Top of Data for this task

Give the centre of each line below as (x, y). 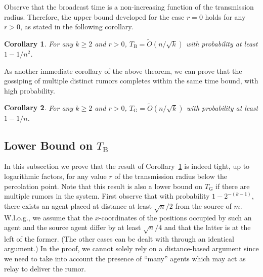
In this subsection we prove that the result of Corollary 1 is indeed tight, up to (127, 166)
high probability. (30, 90)
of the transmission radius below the (171, 176)
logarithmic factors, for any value (55, 176)
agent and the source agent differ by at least (73, 227)
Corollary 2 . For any (39, 107)
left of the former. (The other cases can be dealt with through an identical (119, 238)
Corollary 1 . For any (39, 43)
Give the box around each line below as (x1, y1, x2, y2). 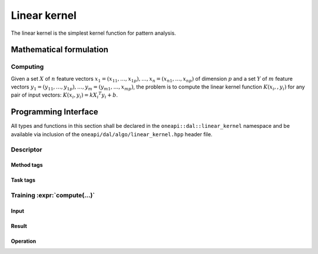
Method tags (11, 161, 43, 169)
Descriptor (11, 145, 42, 153)
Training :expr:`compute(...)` (11, 192, 95, 200)
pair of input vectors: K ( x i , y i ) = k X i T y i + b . (11, 91, 118, 100)
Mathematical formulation (11, 45, 109, 55)
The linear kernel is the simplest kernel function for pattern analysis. (11, 29, 176, 37)
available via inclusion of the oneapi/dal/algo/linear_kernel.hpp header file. (11, 130, 213, 138)
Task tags (11, 177, 35, 184)
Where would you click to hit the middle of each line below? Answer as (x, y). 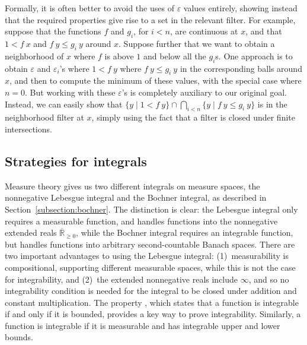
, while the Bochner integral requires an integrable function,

Bottom of Data for this task

Aim of the exercise: Return the records above in their entirety, word for word, with the pictures removed.

Answer space:
Give the centre of each line below as (x, y). 
In this subsection we prove that the result of Corollary 1 is indeed tight, up to (127, 166)
high probability. (30, 90)
of the transmission radius below the (171, 176)
logarithmic factors, for any value (55, 176)
agent and the source agent differ by at least (73, 227)
Corollary 2 . For any (39, 107)
left of the former. (The other cases can be dealt with through an identical (119, 238)
Corollary 1 . For any (39, 43)
Give the box around each line below as (x1, y1, x2, y2). 
Method tags (11, 161, 43, 169)
Descriptor (11, 145, 42, 153)
Training :expr:`compute(...)` (11, 192, 95, 200)
pair of input vectors: K ( x i , y i ) = k X i T y i + b . (11, 91, 118, 100)
Mathematical formulation (11, 45, 109, 55)
The linear kernel is the simplest kernel function for pattern analysis. (11, 29, 176, 37)
available via inclusion of the oneapi/dal/algo/linear_kernel.hpp header file. (11, 130, 213, 138)
Task tags (11, 177, 35, 184)
Where would you click to hit the middle of each line below? Answer as (x, y). 
, while the Bochner integral requires an integrable function,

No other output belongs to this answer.